Input: ([9, 3, 15, 20, 7], [9, 15, 7, 20, 3])

Expected Output: [3, 9, 20, None, None, 15, 7]

Explanation: Classic example: root 3 (last of postorder); 9 is its left child, 20 its right; 20 has children 15 and 7.

Input: ([], [])

Expected Output: []

Explanation: Empty traversals reconstruct the empty tree (base case lo > hi at the top level).

Input: ([1], [1])

Expected Output: [1]

Explanation: Single node: the root has no children, so trailing Nones are trimmed.

Input: ([2, 1], [2, 1])

Expected Output: [1, 2]

Explanation: Left-skewed: inorder [2,1] with root 1 (last of postorder) puts 2 entirely to the left -> 1 with left child 2.

Input: ([1, 2], [2, 1])

Expected Output: [1, None, 2]

Explanation: Right-skewed: root 1 has an empty left subtree (None) and right child 2.

Input: ([4, 2, 5, 1, 6, 3, 7], [4, 5, 2, 6, 7, 3, 1])

Expected Output: [1, 2, 3, 4, 5, 6, 7]

Explanation: Perfectly balanced tree of 7 nodes; root 1 with subtrees rooted at 2 and 3.

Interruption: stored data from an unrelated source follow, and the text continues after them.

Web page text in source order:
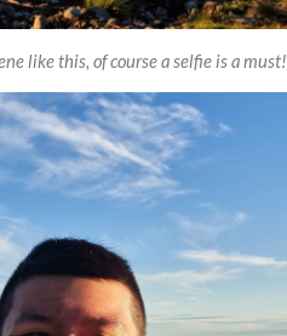
like this, of course a selfie is a must!
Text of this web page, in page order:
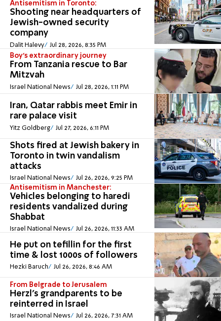
Antisemitism in Toronto:
Shooting near headquarters of
Jewish-owned security
company
Dalit Halevy Jul 28, 2026, 8:35 PM
Boy's extraordinary journey
From Tanzania rescue to Bar
Mitzvah
Israel National News Jul 28, 2026, 1:11 PM
Iran, Qatar rabbis meet Emir in
rare palace visit
Yitz Goldberg Jul 27, 2026, 6:11 PM
Shots fired at Jewish bakery in
Toronto in twin vandalism
attacks
Israel National News Jul 26, 2026, 9:25 PM
Antisemitism in Manchester:
Vehicles belonging to haredi
residents vandalized during
Shabbat
Israel National News Jul 26, 2026, 11:33 AM
He put on tefillin for the first
time & lost 1000s of followers
Hezki Baruch Jul 26, 2026, 8:46 AM
From Belgrade to Jerusalem
Herzl's grandparents to be
reinterred in Israel
Israel National News Jul 26, 2026, 7:31 AM
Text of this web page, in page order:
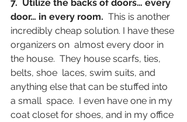
7.  Utilize the backs of doors… every
door… in every room. This is another
incredibly cheap solution. I have these
organizers on  almost every door in
the house.  They house scarfs, ties,
belts, shoe  laces, swim suits, and
anything else that can be stuffed into
a small  space.  I even have one in my
coat closet for shoes, and in my office
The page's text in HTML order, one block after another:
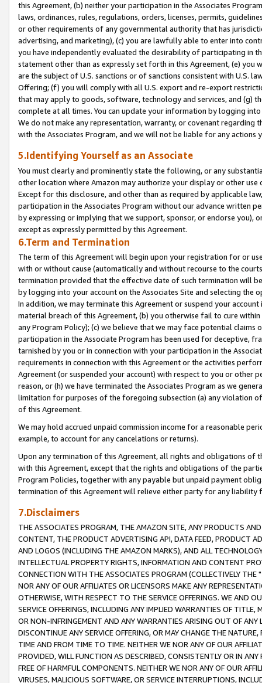
this Agreement, (b) neither your participation in the Associates
laws, ordinances, rules, regulations, orders, licenses, permits,
or other requirements of any governmental authority that has
advertising, and marketing), (c) you are lawfully able to enter into
you have independently evaluated the desirability of participating in
statement other than as expressly set forth in this Agreement, (e)
are the subject of U.S. sanctions or of sanctions consistent with U.S.
Offering; (f) you will comply with all U.S. export and re-export
that may apply to goods, software, technology and services, and (g)
complete at all times. You can update your information by logging
We do not make any representation, warranty, or covenant regarding
with the Associates Program, and we will not be liable for any actions
5.Identifying Yourself as an Associate
You must clearly and prominently state the following, or any
other location where Amazon may authorize your display or other
Except for this disclosure, and other than as required by applicable
participation in the Associates Program without our advance written
by expressing or implying that we support, sponsor, or endorse you),
except as expressly permitted by this Agreement.
6.Term and Termination
The term of this Agreement will begin upon your registration for or
with or without cause (automatically and without recourse to the
termination provided that the effective date of such termination will
by logging into your account on the Associates Site and selecting the
In addition, we may terminate this Agreement or suspend your
material breach of this Agreement, (b) you otherwise fail to cure
any Program Policy); (c) we believe that we may face potential
participation in the Associate Program has been used for deceptive,
tarnished by you or in connection with your participation in the
requirements in connection with this Agreement or the activities
Agreement (or suspended your account) with respect to you or other
reason, or (h) we have terminated the Associates Program as we
limitation for purposes of the foregoing subsection (a) any violation
of this Agreement.
We may hold accrued unpaid commission income for a reasonable
example, to account for any cancelations or returns).
Upon any termination of this Agreement, all rights and obligations of
with this Agreement, except that the rights and obligations of the
Program Policies, together with any payable but unpaid payment
termination of this Agreement will relieve either party for any liability
7.Disclaimers
THE ASSOCIATES PROGRAM, THE AMAZON SITE, ANY PRODUCTS
CONTENT, THE PRODUCT ADVERTISING API, DATA FEED, PRODUCT
AND LOGOS (INCLUDING THE AMAZON MARKS), AND ALL
INTELLECTUAL PROPERTY RIGHTS, INFORMATION AND CONTENT
CONNECTION WITH THE ASSOCIATES PROGRAM (COLLECTIVELY THE "
NOR ANY OF OUR AFFILIATES OR LICENSORS MAKE ANY
OTHERWISE, WITH RESPECT TO THE SERVICE OFFERINGS. WE AND
SERVICE OFFERINGS, INCLUDING ANY IMPLIED WARRANTIES OF
OR NON-INFRINGEMENT AND ANY WARRANTIES ARISING OUT OF ANY
DISCONTINUE ANY SERVICE OFFERING, OR MAY CHANGE THE
TIME AND FROM TIME TO TIME. NEITHER WE NOR ANY OF OUR
PROVIDED, WILL FUNCTION AS DESCRIBED, CONSISTENTLY OR IN
FREE OF HARMFUL COMPONENTS. NEITHER WE NOR ANY OF OUR
VIRUSES, MALICIOUS SOFTWARE, OR SERVICE INTERRUPTIONS,

Input: ([-3, -1, -2], [-3, -2, -1])

Expected Output: [-1, -3, -2]

Explanation: Negative values: root -1 with left child -3 and right child -2.

Hints

  1. The last element of postorder is the root of the (sub)tree. Find it in inorder to split into left and right subtrees.
  2. Consume postorder from the back. Because postorder ends with the root and the right subtree's nodes come just before it, build the RIGHT subtree before the LEFT one when popping from the end.
  3. Precompute a value-to-index map over inorder so each root lookup is O(1) — this turns the O(n^2) slicing approach into O(n). Use index ranges (lo, hi) instead of copying subarrays.
  4. Your base case is an empty range (lo > hi), which returns no node — this naturally handles leaves and the empty tree.